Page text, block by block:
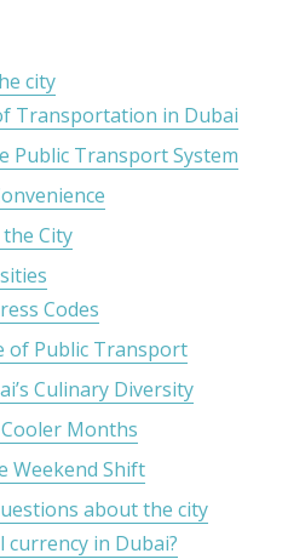
city
Transportation in Dubai
Public Transport System
City
Codes
of Public Transport
Culinary Diversity
Months
Weekend Shift
about the city
in Dubai?
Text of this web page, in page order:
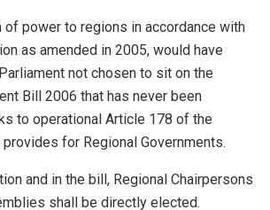
of power to regions in accordance with
as amended in 2005, would have
not chosen to sit on the
Bill 2006 that has never been
to operational Article 178 of the
for Regional Governments.
and in the bill, Regional Chairpersons
shall be directly elected.
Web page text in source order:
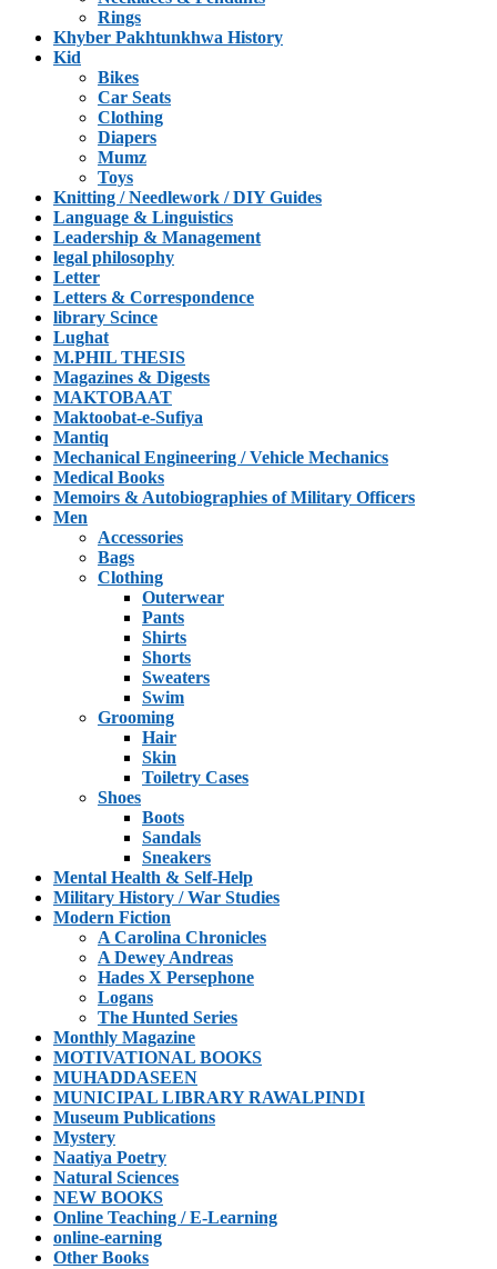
****************
## What to produce
Restate each line of the material word for word, skipping any picture.

## Result of the exercise
Page text, block by block:
city
Transportation in Dubai
Public Transport System
City
Codes
of Public Transport
Culinary Diversity
Months
Weekend Shift
about the city
in Dubai?
Text of this web page, in page order:
of power to regions in accordance with
as amended in 2005, would have
not chosen to sit on the
Bill 2006 that has never been
to operational Article 178 of the
for Regional Governments.
and in the bill, Regional Chairpersons
shall be directly elected.
Web page text in source order:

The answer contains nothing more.